Task item: When you reproduce the entries below, keep each one exact and drop any pictures.

[[ Data for the task open ]]

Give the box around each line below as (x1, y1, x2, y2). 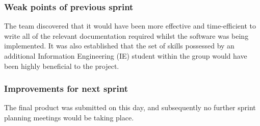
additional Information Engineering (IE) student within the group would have (4, 51, 247, 61)
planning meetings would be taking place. (4, 112, 134, 122)
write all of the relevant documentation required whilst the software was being (4, 30, 249, 41)
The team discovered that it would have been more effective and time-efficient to (4, 20, 256, 31)
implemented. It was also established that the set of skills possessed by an (4, 40, 235, 51)
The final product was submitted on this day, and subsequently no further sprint (4, 102, 256, 113)
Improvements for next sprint (4, 82, 128, 95)
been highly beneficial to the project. (4, 60, 119, 71)

[[ Data for the task closed ]]

Written response:
Give the box around each line below as (x1, y1, x2, y2). 
additional Information Engineering (IE) student within the group would have (4, 51, 247, 61)
planning meetings would be taking place. (4, 112, 134, 122)
write all of the relevant documentation required whilst the software was being (4, 30, 249, 41)
The team discovered that it would have been more effective and time-efficient to (4, 20, 256, 31)
implemented. It was also established that the set of skills possessed by an (4, 40, 235, 51)
The final product was submitted on this day, and subsequently no further sprint (4, 102, 256, 113)
Improvements for next sprint (4, 82, 128, 95)
been highly beneficial to the project. (4, 60, 119, 71)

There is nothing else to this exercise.